To call Elon Musk (b. 1971) “mercurial” is to undervalue the term; to call him a genius is incorrect. Instead, Musk has a gift for leveraging the genius of others in order to make things work. When they don’t, writes eminent biographer Isaacson, it’s because the notoriously headstrong Musk is so sure of himself that he charges ahead against the advice of others: “He does not like to share power.” In this sharp-edged biography, the author likens Musk to an earlier biographical subject, Steve Jobs. Given Musk’s recent political turn, born of the me-first libertarianism of the very rich, however, Henry Ford also comes to mind. What emerges clearly is that Musk, who may or may not have Asperger’s syndrome (“Empathy did not come naturally”), has nurtured several obsessions for years, apart from a passion for the letter X as both a brand and personal name.
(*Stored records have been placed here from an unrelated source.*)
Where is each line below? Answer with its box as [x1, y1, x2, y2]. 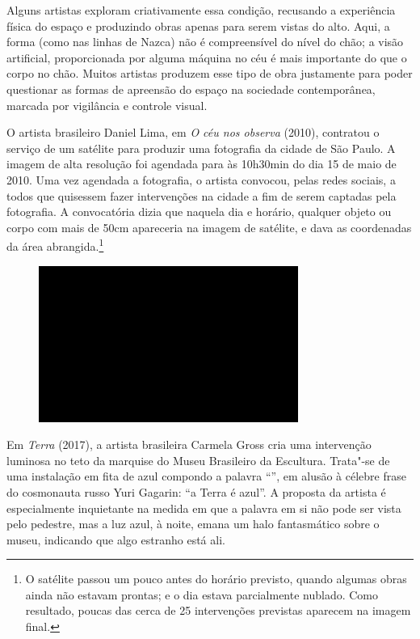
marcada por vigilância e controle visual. [6, 96, 208, 113]
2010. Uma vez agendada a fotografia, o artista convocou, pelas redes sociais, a [6, 171, 396, 188]
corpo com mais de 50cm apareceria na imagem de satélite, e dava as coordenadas [6, 218, 412, 235]
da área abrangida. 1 [6, 235, 104, 254]
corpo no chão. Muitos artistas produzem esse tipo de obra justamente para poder [6, 65, 413, 82]
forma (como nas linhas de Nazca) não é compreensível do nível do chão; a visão [6, 33, 404, 50]
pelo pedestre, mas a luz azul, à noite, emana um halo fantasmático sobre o [6, 515, 380, 532]
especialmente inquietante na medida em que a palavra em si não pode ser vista [6, 499, 401, 516]
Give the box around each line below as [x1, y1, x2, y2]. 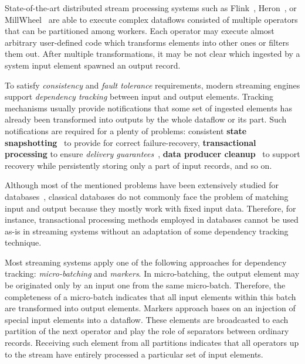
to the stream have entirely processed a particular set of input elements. [5, 348, 263, 360]
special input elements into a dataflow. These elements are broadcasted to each [5, 313, 289, 325]
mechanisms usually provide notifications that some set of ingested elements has [5, 101, 292, 114]
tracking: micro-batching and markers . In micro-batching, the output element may [5, 267, 300, 280]
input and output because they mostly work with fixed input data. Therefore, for [5, 202, 296, 214]
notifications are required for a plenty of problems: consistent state [5, 124, 247, 137]
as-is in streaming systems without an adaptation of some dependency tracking [5, 224, 289, 237]
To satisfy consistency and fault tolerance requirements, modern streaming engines [5, 79, 300, 91]
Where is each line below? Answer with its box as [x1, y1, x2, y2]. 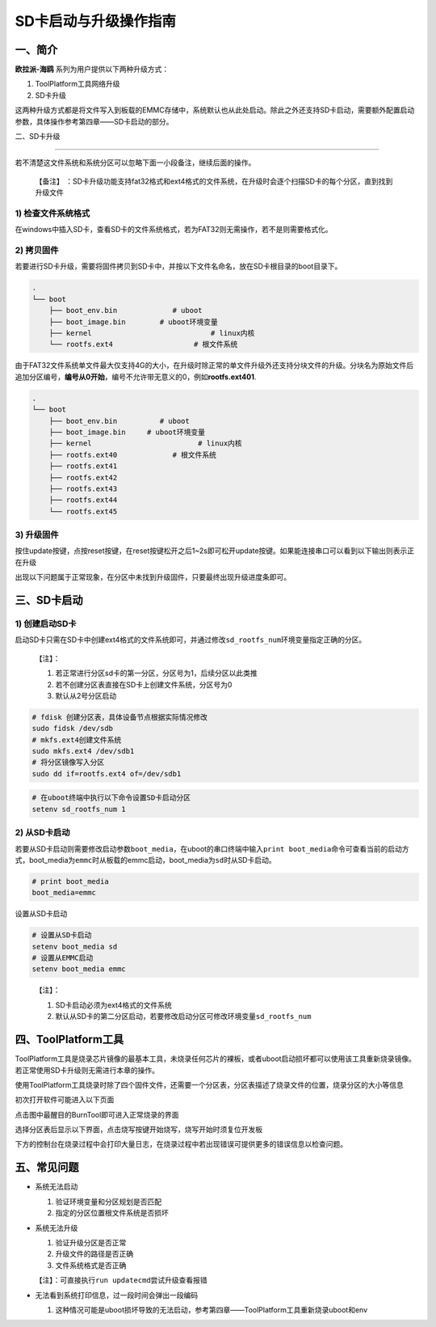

He firmly believes that “all requirements should be treated as recommendations”; that it is his destiny to make humankind a multi-planetary civilization through innovations in space travel; that government is generally an impediment and that “the thought police are gaining power”; and that “a maniacal sense of urgency” should guide his businesses. That need for speed has led to undeniable successes in beating schedules and competitors, but it has also wrought disaster: One of the most telling anecdotes in the book concerns Musk’s “demon mode” order to relocate thousands of Twitter servers from Sacramento to Portland at breakneck speed, which trashed big parts of the system for months. To judge by Isaacson’s account, that may have been by design, for Musk’s idea of creative destruction seems to mean mostly chaos.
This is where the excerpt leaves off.